Does the US have juristriction over the whole world?

Tony Naggs tony.naggs at googlemail.com
Sun Nov 27 15:28:43 GMT 2011


On 27 November 2011 10:20, Mary Hawking <maryhawking at tigers.demon.co.uk>wrote:

> Reading the original submission by MS to the Australian government, they
> fail to mention the nub of the matter: the protection (or lack of it) for
> personal data when it is held/used/misused/misappropriated/lost by the
> hasting organisation and/or its sub-contractors.
>

MS are well aware of the importance of having large contractual financial
penalties for their partners, in case of the mishandling their confidential
information.

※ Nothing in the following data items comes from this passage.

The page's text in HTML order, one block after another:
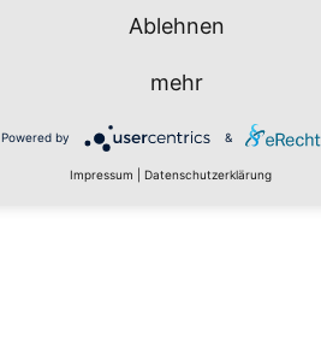
Ablehnen
mehr
Powered by &
Impressum Datenschutzerklärung
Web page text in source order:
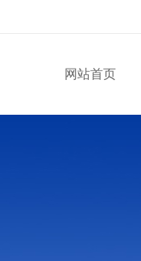
网站首页
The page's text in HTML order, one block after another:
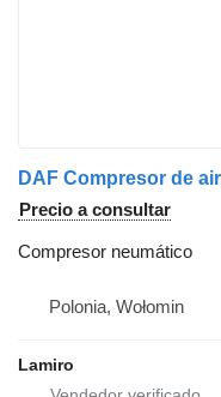
DAF Compresor de
Precio a consultar
Compresor neumático
Polonia, Wołomin
Lamiro
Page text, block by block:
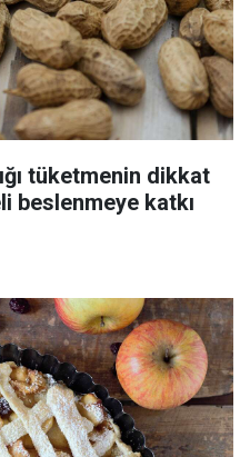
tüketmenin dikkat
beslenmeye katkı

It makes it easy for partners to justify spending time and
money on security measures, because the cost is so considerably smaller
than the potential penalty.


> I get the impression that, leaving aside governments and government
> agencies, there is little or no protection in law for non US nationals for,
> for example, financial details obtained from having to register these at
> the
> time of purchasing a ticket to fly into or over or anywhere near the USA.
>

For now governments consider the US is too important a bully to upset by
challenging these requirements.
In some ways these can be considered to be a balance to their visa waiver.
But going through the visa process for various countries I have never been
asked what credit card I used to buy my ticket.